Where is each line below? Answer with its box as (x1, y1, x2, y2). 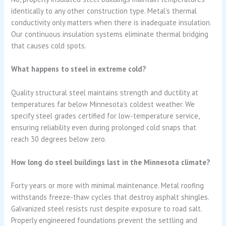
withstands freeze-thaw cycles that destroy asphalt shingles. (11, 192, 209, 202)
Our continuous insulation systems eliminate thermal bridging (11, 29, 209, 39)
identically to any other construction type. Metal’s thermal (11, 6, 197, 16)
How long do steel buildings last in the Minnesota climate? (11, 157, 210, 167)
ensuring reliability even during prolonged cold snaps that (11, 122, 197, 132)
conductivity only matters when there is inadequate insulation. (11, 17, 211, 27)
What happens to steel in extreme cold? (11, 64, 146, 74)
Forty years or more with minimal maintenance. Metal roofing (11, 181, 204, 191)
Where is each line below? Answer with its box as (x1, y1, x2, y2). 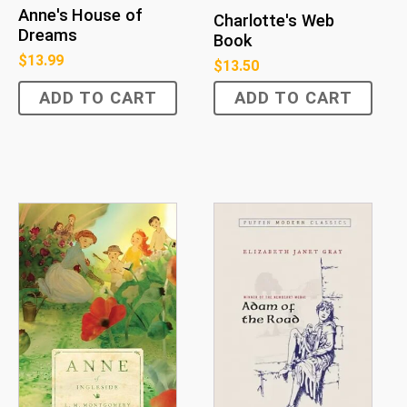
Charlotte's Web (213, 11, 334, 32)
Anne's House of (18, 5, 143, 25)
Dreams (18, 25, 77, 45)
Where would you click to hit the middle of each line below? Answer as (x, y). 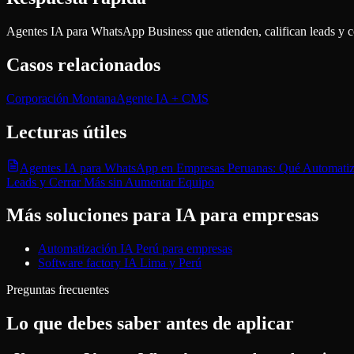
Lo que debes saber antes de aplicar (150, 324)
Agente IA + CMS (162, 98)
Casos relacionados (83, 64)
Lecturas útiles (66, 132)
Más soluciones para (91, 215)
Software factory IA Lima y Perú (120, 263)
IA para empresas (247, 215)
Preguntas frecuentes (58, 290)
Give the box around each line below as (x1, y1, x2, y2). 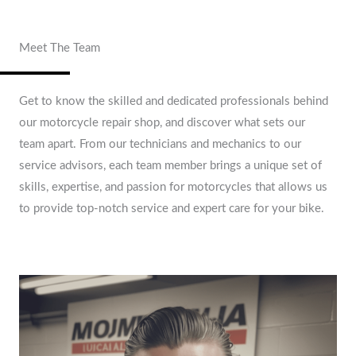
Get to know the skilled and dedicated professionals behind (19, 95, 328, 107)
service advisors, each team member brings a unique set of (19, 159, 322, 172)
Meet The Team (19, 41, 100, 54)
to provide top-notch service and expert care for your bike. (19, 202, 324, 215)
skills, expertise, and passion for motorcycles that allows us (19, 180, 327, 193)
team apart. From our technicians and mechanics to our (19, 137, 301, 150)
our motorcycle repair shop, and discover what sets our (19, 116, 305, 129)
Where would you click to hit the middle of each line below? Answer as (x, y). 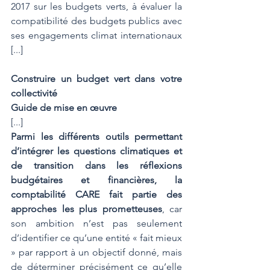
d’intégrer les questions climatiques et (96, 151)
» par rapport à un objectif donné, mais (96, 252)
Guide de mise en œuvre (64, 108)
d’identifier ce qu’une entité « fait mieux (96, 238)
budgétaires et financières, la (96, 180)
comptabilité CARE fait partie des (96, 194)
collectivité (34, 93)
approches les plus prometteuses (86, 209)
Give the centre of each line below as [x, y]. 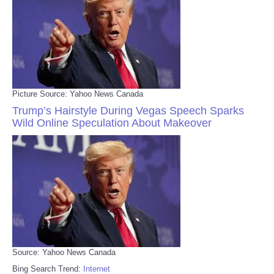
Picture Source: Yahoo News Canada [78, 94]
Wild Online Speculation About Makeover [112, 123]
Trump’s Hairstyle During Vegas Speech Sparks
_ _ _
Exercise details:
Quote every record above exactly, leaving out any pictures.

Your response:
Where is each line below? Answer with its box as (x1, y1, x2, y2). 
withstands freeze-thaw cycles that destroy asphalt shingles. (11, 192, 209, 202)
Our continuous insulation systems eliminate thermal bridging (11, 29, 209, 39)
identically to any other construction type. Metal’s thermal (11, 6, 197, 16)
How long do steel buildings last in the Minnesota climate? (11, 157, 210, 167)
ensuring reliability even during prolonged cold snaps that (11, 122, 197, 132)
conductivity only matters when there is inadequate insulation. (11, 17, 211, 27)
What happens to steel in extreme cold? (11, 64, 146, 74)
Forty years or more with minimal maintenance. Metal roofing (11, 181, 204, 191)
Where is each line below? Answer with its box as (x1, y1, x2, y2). 
Charlotte's Web (213, 11, 334, 32)
Anne's House of (18, 5, 143, 25)
Dreams (18, 25, 77, 45)
Where would you click to hit the middle of each line below? Answer as (x, y). 
Lo que debes saber antes de aplicar (150, 324)
Agente IA + CMS (162, 98)
Casos relacionados (83, 64)
Lecturas útiles (66, 132)
Más soluciones para (91, 215)
Software factory IA Lima y Perú (120, 263)
IA para empresas (247, 215)
Preguntas frecuentes (58, 290)
Give the box around each line below as (x1, y1, x2, y2). 
Get to know the skilled and dedicated professionals behind (19, 95, 328, 107)
service advisors, each team member brings a unique set of (19, 159, 322, 172)
Meet The Team (19, 41, 100, 54)
to provide top-notch service and expert care for your bike. (19, 202, 324, 215)
skills, expertise, and passion for motorcycles that allows us (19, 180, 327, 193)
team apart. From our technicians and mechanics to our (19, 137, 301, 150)
our motorcycle repair shop, and discover what sets our (19, 116, 305, 129)
Where would you click to hit the middle of each line below? Answer as (x, y). 
d’intégrer les questions climatiques et (96, 151)
» par rapport à un objectif donné, mais (96, 252)
Guide de mise en œuvre (64, 108)
d’identifier ce qu’une entité « fait mieux (96, 238)
budgétaires et financières, la (96, 180)
comptabilité CARE fait partie des (96, 194)
collectivité (34, 93)
approches les plus prometteuses (86, 209)
Give the centre of each line below as [x, y]. 
Picture Source: Yahoo News Canada [78, 94]
Wild Online Speculation About Makeover [112, 123]
Trump’s Hairstyle During Vegas Speech Sparks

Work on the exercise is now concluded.